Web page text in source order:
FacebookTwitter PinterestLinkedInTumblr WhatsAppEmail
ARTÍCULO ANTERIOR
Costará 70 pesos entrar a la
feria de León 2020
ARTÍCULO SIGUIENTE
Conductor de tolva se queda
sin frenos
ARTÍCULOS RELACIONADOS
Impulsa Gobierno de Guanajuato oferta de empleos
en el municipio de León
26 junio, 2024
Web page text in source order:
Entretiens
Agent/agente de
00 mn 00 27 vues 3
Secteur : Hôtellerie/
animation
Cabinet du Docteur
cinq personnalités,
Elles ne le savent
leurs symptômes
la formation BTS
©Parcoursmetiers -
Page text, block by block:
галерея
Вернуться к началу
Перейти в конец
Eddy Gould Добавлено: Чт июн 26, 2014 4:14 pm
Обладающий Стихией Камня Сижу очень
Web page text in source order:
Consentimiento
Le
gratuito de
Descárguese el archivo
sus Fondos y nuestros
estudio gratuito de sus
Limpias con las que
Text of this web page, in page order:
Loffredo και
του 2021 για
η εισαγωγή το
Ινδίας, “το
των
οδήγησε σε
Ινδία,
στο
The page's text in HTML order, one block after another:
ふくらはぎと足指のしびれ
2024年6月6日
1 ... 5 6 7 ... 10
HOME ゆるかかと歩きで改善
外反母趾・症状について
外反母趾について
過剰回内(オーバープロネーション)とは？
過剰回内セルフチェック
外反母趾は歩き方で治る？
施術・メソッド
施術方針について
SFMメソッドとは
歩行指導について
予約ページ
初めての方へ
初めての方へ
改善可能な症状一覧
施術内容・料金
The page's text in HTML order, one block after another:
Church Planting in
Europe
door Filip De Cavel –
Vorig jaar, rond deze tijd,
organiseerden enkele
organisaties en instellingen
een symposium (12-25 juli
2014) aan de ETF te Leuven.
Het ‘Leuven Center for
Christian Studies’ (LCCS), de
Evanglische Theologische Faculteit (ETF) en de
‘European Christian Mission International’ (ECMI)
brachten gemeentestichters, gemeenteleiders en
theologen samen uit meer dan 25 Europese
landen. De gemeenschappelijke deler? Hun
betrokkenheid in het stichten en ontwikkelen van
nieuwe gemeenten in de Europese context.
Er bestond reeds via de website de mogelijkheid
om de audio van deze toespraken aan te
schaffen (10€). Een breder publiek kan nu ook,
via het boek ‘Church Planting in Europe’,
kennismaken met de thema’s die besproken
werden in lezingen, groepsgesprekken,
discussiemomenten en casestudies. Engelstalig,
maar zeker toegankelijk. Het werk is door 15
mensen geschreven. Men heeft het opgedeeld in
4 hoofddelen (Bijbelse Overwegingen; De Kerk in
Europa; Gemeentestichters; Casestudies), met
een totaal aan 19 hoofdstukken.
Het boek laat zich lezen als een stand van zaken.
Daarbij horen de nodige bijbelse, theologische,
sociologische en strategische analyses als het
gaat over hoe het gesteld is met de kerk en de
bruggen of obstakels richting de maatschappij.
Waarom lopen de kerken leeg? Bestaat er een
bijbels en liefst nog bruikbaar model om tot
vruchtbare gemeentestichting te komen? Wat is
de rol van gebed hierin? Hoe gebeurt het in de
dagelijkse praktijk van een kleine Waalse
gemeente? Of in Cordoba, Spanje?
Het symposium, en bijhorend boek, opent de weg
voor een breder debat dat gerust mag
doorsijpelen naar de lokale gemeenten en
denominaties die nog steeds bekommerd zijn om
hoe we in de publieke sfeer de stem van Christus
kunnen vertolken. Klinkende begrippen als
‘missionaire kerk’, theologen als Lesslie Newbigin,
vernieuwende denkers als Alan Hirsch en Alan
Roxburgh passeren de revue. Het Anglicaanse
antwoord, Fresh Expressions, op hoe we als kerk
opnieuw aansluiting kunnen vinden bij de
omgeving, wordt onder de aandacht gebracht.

□ □ □ □ □

▸ WHAT IS REQUIRED
Every line that holds the word "kunnen" should be copied from the records.

▸ SOLUTION
kunnen vertolken. Klinkende begrippen als
opnieuw aansluiting kunnen vinden bij de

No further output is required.